Contexting this (renowned verbifier Alexander Haig's abusage), the letter came into the Minister's possession in full view of the lady concerned, and his knowledge of her knowledge of this conferred its power. But the repossession of the letter, unbeknownst to the Minister, is not accompanied with the information that the Minister remains in the dark about its loss:

"In that case," replied Dupin, opening a drawer, and producing a check-book, "you may as well fill me up a check for the amount mentioned. When you have signed it, I will hand you the letter."

I was astounded. The Prefect appeared absolutely thunderstricken. For some minutes he remained speechless and motionless, less, looking incredulously at my friend with open mouth, and eyes that seemed starting from their sockets; then, apparently in some measure, he seized a pen, and after several pauses and vacant stares, finally filled up and signed a check for fifty thousand francs, and handed it across the table to Dupin. The latter examined it carefully and deposited it in his pocket-book; then, unlocking an escritoire, took thence a letter and gave it to the Prefect. This functionary grasped it in a perfect agony of joy, opened it with a trembling hand, cast a rapid glance at its contents, and then, scrambling and struggling to the door, rushed at length unceremoniously from the room and from the house, without having uttered a syllable since Dupin had requested him to fill up the check.

When he had gone, my friend entered into some explanations.
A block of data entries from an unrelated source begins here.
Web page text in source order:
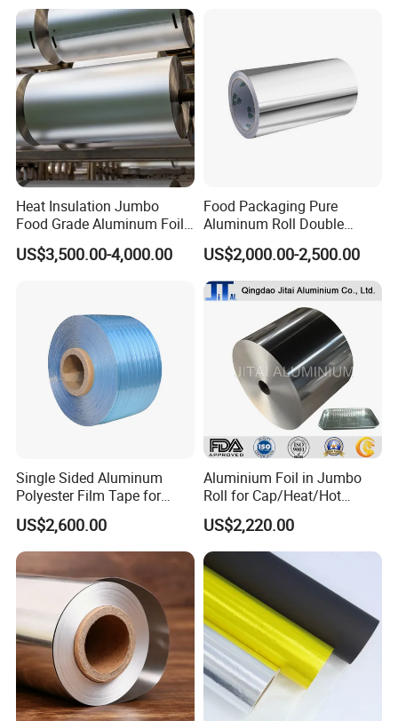
Try us, We'll prove your trust. Let's be close friends in near
future.
BY Trims Co., Limited
Heat Insulation Jumbo
Food Grade Aluminum Foil
for Automotive Heat
Insulation Pads
US$3,500.00-4,000.00
Food Packaging Pure
Aluminum Roll Double
Single Bright 1070 1100
1235 3003 H16 H18 H19
Kitchen Utensils 1100 H18
1235 O Al Aluminium Foil
US$2,000.00-2,500.00
Single Sided Aluminum
Polyester Film Tape for
Cable Shield
US$2,600.00
Aluminium Foil in Jumbo
Roll for Cap/Heat/Hot
Seal/Lidding/Yogurt
Lids/Dairy Packaging/Food
Wraping Foil
US$2,220.00
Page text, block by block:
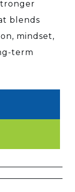
blends
mindset,
term
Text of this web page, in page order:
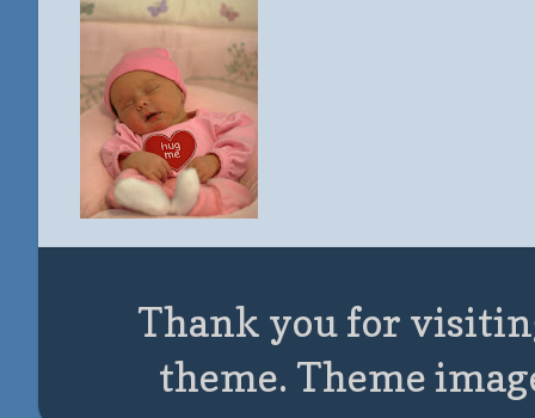
Thank you for
theme. Theme

So the Prefect departs without any notion that the Minister still believes himself in possession of the letter; the Prefect, and by extension that exalted personage for whom he is agent, does not know that the Minister does not know. The question is, who will first discover this state of affairs? Every indication would seem to favor the Minister in this regard: his powers of discernment already having been demonstrated in the original theft, supported by the digression on games (an identification of the reasoner's intellect with that of his opponent. [...] And the identification [...] of the reasoner's intellect with that of his opponent, depends, if I understand you aright upon the accuracy with which the opponent's intellect is admeasured. [NB: I particularly like the interpolation of "if I understand you aright"]) and the following adumbration of the false duality between poet and mathematician (with another nice touch: Bryant, in his very learned 'Mythology,' mentions an analogous source of error, when he says that 'although the Pagan fables are not believed, yet we forget ourselves continually, and make inferences from them as existing realities.'). The repossession of the letter will change the behavior of both the Prefect and of the exalted lady in response to and even prior to any attempted continued usage of the Minister's supposed but now non-existent power. The Prefect's diligence in tracking the Minister will relent; any subsequent audience with the lady will evince changed circumstances by her newly-found confidence in dealings with the Minister. So Dupin's supposition that the Minister "will proceed with his exactions" is flawed, and so too the consequent "political destruction ... not ... more precipitate than awkward." While this course of events is indeed possible, it presupposes an unlikely blind spot in the Minister's dealings, and suggests a blind spot in Dupin's. But I do not think that this is a point that Poe overlooked in his composition of this tale, but rather something hidden in plain view for the astute reader (who, me?) to discover.